Those who make the journey will do all they can to help Wales’ players harness the emotion of the occasion, though some will be looking to stay a little cooler than they were in Bordeaux.
“I was one of the people who probably got carried away. It was hard not to,” says midfielder Jonny Williams, who started against Slovakia and is one of eight Wales players from Euro 2016 who remain in the squad for this year’s tournament.
“The whole day, the team meeting beforehand when we were shown messages from family, saying how proud they were. When we left the hotel, there were fans everywhere and you could see how much it meant to everyone that we were just there.”
The long build-up, the heightened anticipation and a stirring national anthem had the Wales players in a frenzy by kick-off and, with just three minutes gone, it looked as if their long-awaited return would be derailed before it had begun in earnest.
Slovakia’s Marek Hamsik weaved his way through flailing Welsh defenders and was ready to celebrate after shooting into what seemed an open net – until Ben Davies appeared from nowhere with a goal-saving block.

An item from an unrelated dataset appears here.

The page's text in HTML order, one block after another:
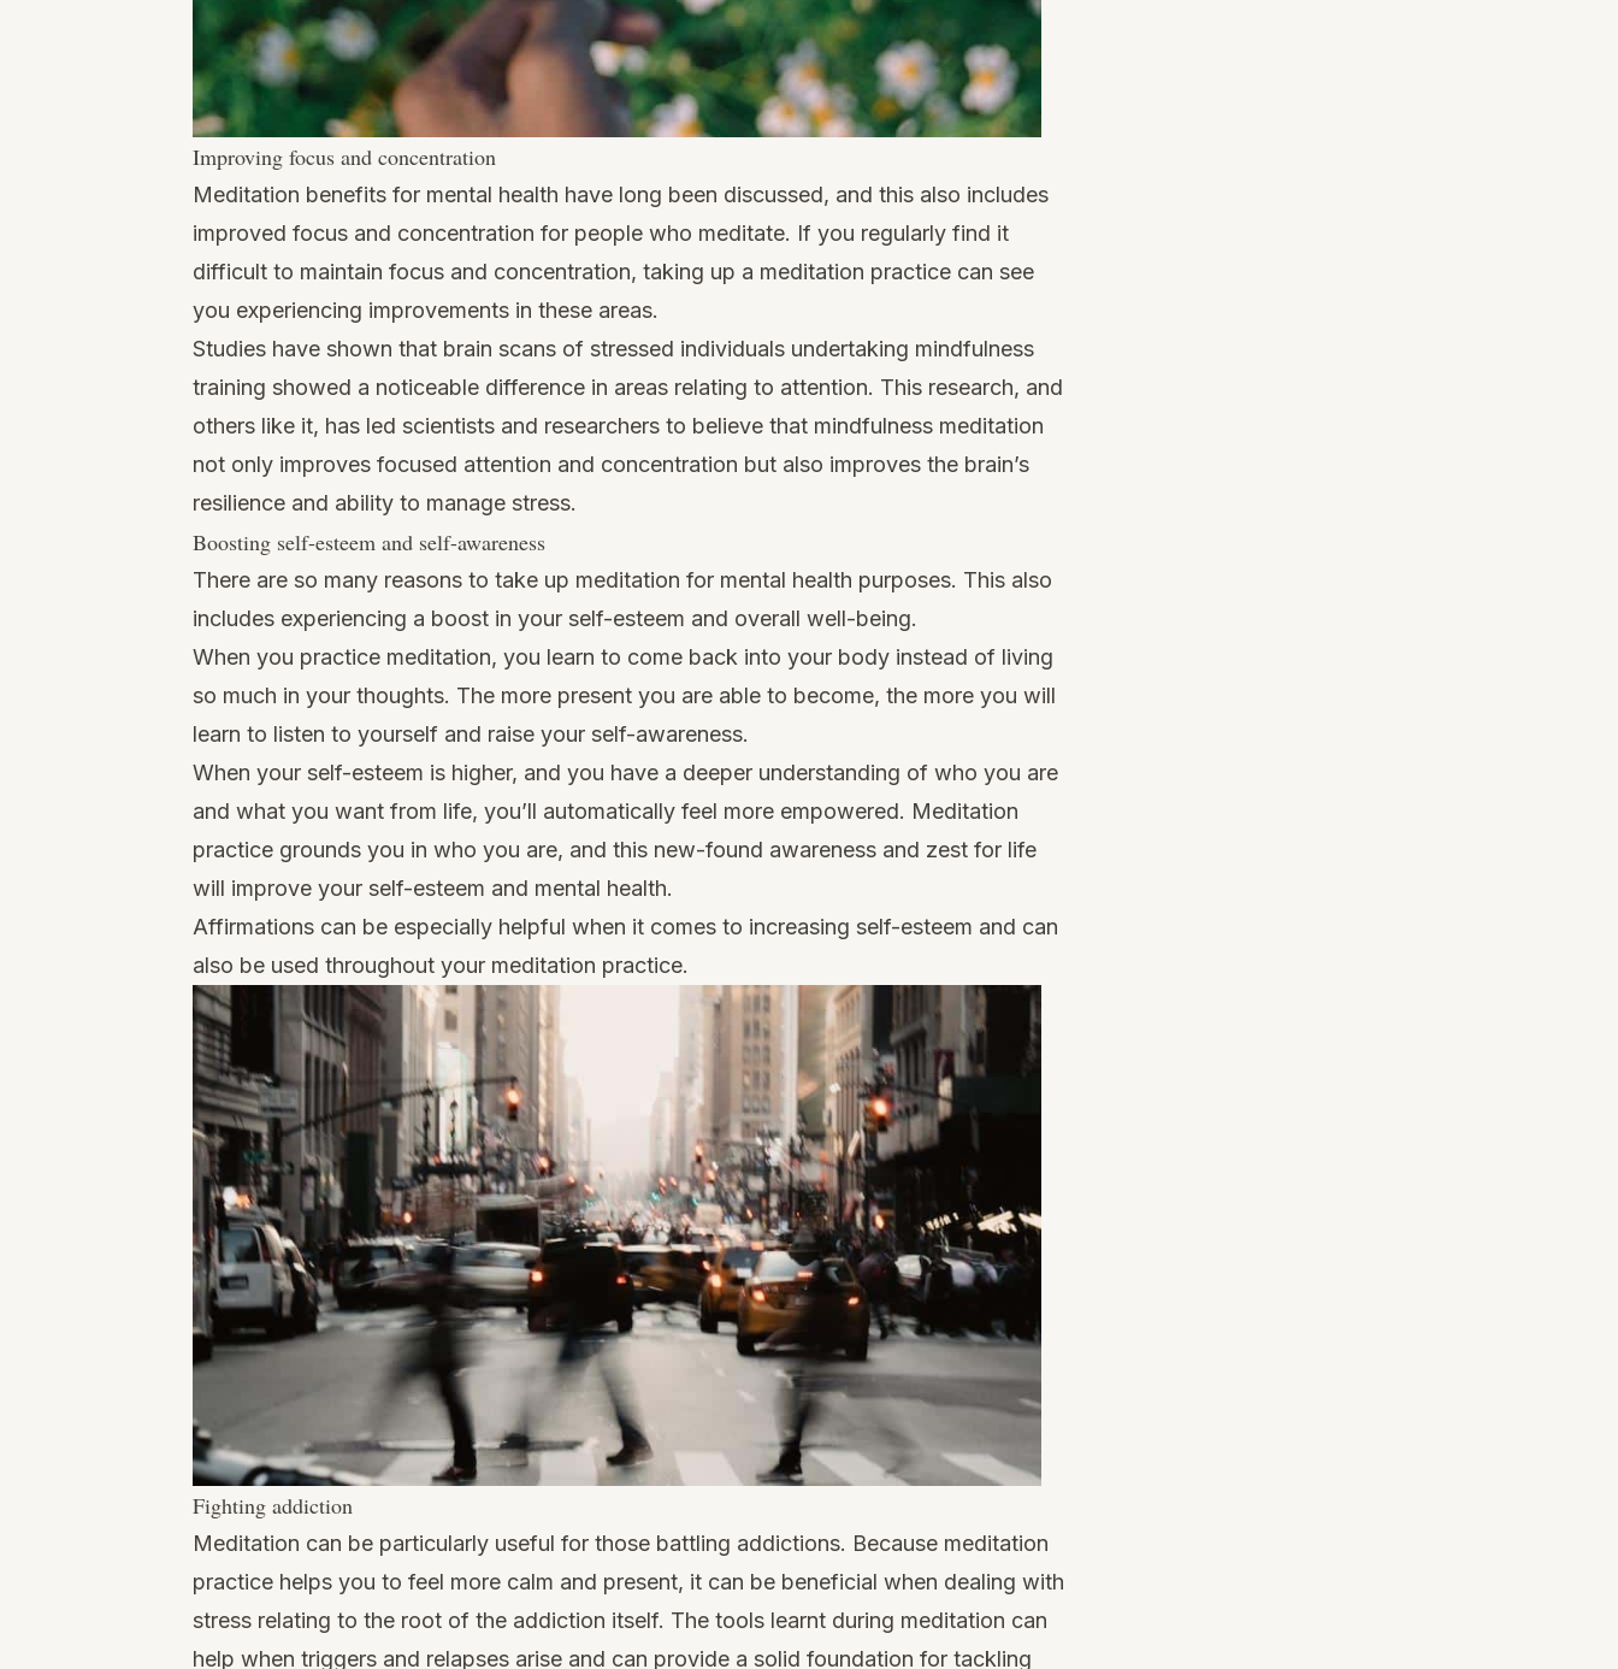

“It was an important moment but there was a lot that went on after that,” says the Tottenham defender, another who remains in the Wales squad five years on.
“That was just a small factor in what got us to where we did in that tournament. That’s football – everybody is expected to step up at some point and at that moment I did.
“Honestly, in those moments as a defender it’s is your job. You are there to stop it and that’s what I did.”
Davies’ modesty should not obscure the significance of his intervention. Wales settled after that early scare, beat Slovakia 2-1 and embarked on a spectacular campaign in which they confounded all expectations to reach their first semi-final.
That summer changed Welsh football forever. Five years on, this is a different Wales side.
“This time around there is a lot of excitement and a lot more expectation I would say, but we are ready for it,” says Davies.
“It’s going to be emotional – it has to be at this level. You play with a lot of pride a lot of emotion playing for your country.
“I don’t think there is ever a time really in football when you are playing for your country that you can be too emotional.”
Williams, however, will be trying to contain his excitement.
“I’m a bit more chilled this time,” he says. “I feel a bit more relaxed.”
A tale of two ‘golden generations’
By reaching the semi-finals at Euro 2016, Wales’ players finally lived up to the tag under which they had been labouring for years – the golden generation.
Some in Wales had been eager to bestow that moniker on them before even qualifying for the tournament, such was the excitement about players such as Gareth Bale, Aaron Ramsey, Joe Allen and Ashley Williams all reaching their peak together.
And while use of the term was initially premature, there can be little doubt now that the 2016 side are the greatest in Welsh history.
In their first match at Euro 2020 on Saturday, Wales face a Swiss team who have struggled with a similar billing in their homeland.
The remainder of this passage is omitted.